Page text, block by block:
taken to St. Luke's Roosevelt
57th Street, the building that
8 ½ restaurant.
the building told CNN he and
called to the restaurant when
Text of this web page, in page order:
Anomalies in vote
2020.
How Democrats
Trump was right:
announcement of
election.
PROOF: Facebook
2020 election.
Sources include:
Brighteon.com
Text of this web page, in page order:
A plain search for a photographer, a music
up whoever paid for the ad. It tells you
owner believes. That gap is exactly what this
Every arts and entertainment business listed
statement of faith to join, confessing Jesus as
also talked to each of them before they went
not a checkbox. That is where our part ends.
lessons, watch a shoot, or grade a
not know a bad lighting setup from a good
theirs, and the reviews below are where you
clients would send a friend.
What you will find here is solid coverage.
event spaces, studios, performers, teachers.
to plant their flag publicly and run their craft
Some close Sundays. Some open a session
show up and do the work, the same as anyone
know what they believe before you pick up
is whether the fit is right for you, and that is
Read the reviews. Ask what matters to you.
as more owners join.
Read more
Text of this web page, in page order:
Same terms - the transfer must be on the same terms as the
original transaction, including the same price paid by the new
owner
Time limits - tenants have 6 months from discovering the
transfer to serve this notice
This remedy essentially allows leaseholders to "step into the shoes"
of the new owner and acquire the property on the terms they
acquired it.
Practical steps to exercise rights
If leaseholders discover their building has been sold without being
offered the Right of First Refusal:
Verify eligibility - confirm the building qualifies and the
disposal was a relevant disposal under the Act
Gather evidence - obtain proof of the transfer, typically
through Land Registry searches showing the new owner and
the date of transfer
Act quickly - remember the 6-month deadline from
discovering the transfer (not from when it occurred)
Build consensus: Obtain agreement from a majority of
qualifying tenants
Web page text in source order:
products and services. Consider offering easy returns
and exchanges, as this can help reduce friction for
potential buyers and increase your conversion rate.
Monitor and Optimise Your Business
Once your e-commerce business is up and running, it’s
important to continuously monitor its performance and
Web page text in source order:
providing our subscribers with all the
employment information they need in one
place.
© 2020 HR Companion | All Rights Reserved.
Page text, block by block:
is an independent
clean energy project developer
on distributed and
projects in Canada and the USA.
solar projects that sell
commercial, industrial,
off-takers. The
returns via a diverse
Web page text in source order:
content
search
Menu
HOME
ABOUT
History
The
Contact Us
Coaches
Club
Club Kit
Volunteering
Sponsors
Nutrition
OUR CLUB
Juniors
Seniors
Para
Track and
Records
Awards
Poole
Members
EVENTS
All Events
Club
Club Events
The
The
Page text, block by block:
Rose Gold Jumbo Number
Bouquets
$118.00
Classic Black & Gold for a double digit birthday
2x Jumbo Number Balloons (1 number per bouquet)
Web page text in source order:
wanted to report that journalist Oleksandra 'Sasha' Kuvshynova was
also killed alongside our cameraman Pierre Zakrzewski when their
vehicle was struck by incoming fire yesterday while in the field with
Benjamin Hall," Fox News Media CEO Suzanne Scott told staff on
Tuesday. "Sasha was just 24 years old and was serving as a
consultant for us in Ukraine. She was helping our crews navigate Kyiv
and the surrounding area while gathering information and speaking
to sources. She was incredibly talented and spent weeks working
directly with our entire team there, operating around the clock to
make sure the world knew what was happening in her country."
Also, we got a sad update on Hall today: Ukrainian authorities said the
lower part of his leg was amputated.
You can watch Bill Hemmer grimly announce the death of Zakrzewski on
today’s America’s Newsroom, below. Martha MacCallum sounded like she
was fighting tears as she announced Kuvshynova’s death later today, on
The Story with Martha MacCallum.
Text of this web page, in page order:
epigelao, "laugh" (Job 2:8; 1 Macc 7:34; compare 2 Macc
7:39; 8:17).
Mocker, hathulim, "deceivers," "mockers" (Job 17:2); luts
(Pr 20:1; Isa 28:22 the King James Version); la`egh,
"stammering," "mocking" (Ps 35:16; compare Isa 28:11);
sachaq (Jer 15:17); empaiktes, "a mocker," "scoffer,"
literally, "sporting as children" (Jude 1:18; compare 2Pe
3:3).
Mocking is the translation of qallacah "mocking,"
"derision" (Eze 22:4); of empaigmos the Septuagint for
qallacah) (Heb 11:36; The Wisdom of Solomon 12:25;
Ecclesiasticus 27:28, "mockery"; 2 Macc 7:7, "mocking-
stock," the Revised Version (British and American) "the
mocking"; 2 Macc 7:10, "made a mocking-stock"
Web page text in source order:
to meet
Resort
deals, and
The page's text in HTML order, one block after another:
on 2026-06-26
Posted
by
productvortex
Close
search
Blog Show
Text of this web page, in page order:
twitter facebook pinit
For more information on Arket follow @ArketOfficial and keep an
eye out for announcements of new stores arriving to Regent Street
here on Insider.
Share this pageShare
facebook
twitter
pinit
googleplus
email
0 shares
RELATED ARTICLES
·····
▶ [ACTIVITY]:
Lines with the word "Number" in them: report all of these from the listing above.

▶ [FINAL ANSWER]:
Rose Gold Jumbo Number
2x Jumbo Number Balloons (1 number per bouquet)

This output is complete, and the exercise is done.